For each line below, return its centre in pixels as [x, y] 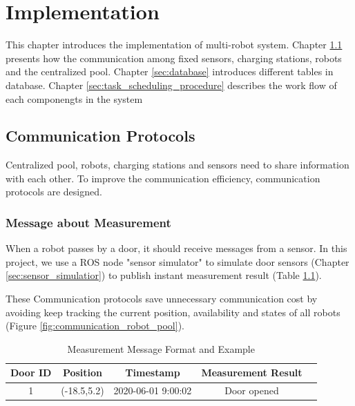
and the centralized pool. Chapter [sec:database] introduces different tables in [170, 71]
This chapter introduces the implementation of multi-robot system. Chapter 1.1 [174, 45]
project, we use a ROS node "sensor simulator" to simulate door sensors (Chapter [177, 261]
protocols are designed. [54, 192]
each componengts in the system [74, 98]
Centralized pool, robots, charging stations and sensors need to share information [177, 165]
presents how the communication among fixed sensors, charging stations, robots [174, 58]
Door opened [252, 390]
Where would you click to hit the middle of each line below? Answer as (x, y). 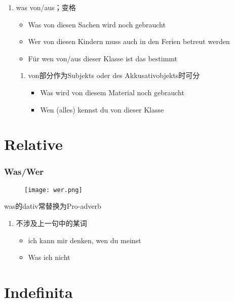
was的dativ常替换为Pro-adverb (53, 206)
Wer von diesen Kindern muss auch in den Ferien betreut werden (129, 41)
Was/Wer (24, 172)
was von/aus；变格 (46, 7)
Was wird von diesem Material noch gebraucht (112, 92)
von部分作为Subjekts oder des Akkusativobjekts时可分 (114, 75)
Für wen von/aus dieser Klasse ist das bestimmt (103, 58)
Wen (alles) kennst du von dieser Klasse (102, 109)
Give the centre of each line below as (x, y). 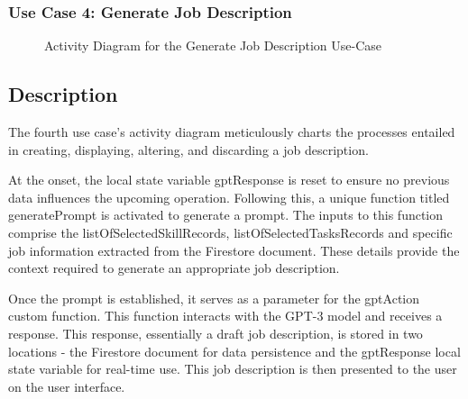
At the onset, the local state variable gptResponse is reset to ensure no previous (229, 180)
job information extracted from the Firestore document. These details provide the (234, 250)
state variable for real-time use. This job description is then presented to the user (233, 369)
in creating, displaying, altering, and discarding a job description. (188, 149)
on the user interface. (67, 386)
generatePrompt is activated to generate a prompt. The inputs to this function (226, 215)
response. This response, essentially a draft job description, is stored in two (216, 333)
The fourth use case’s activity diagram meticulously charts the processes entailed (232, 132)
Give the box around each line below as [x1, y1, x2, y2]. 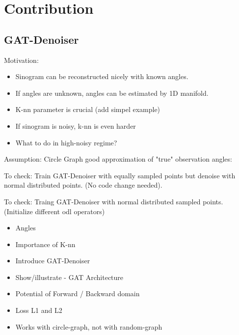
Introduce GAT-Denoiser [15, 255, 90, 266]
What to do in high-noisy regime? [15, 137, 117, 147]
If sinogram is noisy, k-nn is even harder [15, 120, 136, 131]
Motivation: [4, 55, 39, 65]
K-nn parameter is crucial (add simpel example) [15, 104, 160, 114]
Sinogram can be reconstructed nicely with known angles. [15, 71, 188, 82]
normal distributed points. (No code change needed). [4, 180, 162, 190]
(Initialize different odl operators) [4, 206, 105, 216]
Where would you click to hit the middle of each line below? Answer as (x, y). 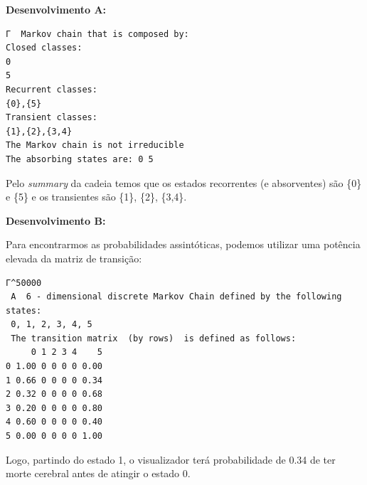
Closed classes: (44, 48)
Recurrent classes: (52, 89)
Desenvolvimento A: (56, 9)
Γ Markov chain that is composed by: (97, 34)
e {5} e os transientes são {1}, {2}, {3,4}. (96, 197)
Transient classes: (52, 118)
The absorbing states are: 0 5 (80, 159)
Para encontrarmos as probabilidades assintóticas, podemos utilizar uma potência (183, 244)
+++++
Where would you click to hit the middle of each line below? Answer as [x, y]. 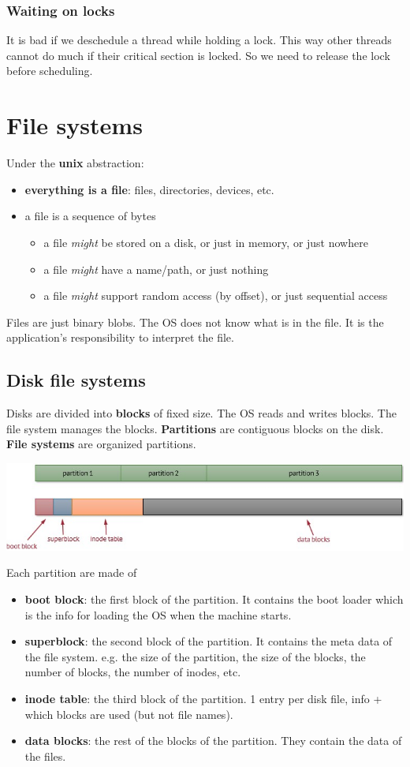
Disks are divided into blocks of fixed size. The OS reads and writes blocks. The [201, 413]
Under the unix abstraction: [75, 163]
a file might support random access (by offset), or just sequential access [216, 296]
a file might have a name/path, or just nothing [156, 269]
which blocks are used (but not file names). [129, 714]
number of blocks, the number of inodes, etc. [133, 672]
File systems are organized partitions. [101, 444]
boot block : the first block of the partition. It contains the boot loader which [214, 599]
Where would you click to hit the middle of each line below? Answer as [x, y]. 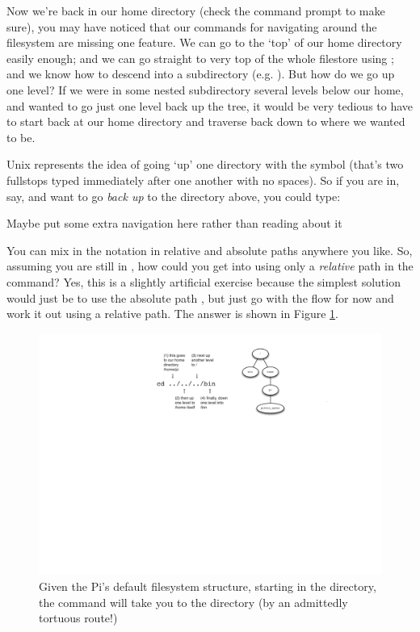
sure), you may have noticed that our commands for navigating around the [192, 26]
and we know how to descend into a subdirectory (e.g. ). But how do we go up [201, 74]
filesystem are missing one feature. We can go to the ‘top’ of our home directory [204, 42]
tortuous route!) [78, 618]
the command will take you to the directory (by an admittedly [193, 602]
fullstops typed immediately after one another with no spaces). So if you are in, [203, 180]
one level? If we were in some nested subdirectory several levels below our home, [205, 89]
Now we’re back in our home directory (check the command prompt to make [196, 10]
+++++
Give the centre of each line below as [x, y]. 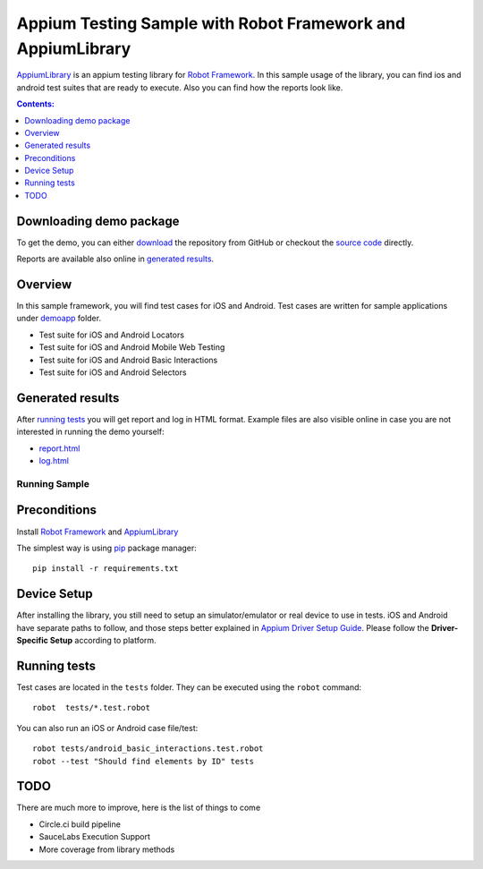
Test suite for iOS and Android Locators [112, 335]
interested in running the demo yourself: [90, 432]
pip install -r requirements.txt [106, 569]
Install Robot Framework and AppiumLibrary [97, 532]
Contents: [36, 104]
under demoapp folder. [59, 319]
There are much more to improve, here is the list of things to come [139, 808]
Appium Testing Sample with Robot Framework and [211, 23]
+++++
Go through the entries above and pull out each line with "sensors" in it.

→ **RESULT OF THIS TASK**
project, we use a ROS node "sensor simulator" to simulate door sensors (Chapter [177, 261]
Centralized pool, robots, charging stations and sensors need to share information [177, 165]
presents how the communication among fixed sensors, charging stations, robots [174, 58]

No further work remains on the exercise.